Камчатка. ПБ "Нева" и ПЛ 629 проекта. Из архива рижского нахимовца 1950 г. выпуска капитана 1 ранга В.В.Куренкова.
Корпус лодки знаком каждой вмятиной, царапиной, швом. Отсеки, приборы и механизмы вычищены и выкрашены по моему вкусу. В содержание корабля вложена моя душа. Кроме того, на много месяцев в году именно этот корабль становится моим домом, а крошечная каюта - квартирой. Вот и любим мы, моряки, свои «железки» и по-сыновьи, и по-хозяйски одновременно.
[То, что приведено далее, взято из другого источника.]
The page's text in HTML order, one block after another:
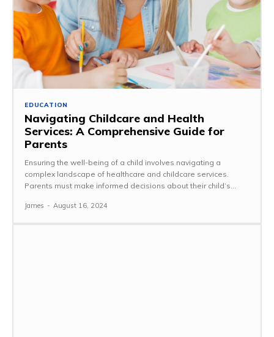
EDUCATION
Navigating Childcare and Health
Services: A Comprehensive Guide for
Parents
Ensuring the well-being of a child involves navigating a
complex landscape of healthcare and childcare services.
Parents must make informed decisions about their child’s...
James - August 16, 2024

Захотелось скорее увидеть «свой пароход», принять его от более равнодушного, как мне тогда казалось, командира второго экипажа. Кроме того, не терпелось встретиться с друзьями и коллегами — командирами соседних подводных лодок, узнать от них о последних событиях в дивизии и эскадре, перемещениях по службе, планах начальства и семейных новостях, словом, с появлением под самолетом «родной базы» я почувствовал, что перехожу в привычное качество военного моряка, отпускное настроение быстро таяло. Отчетливо стали видны дома нашего небольшого, но уютного военного городка, неправильными террасами разбросанные по склонам сопок. На какое-то время показался поселок Елизово, но и он скрылся за заснеженными, покрытыми редким лесом сопками.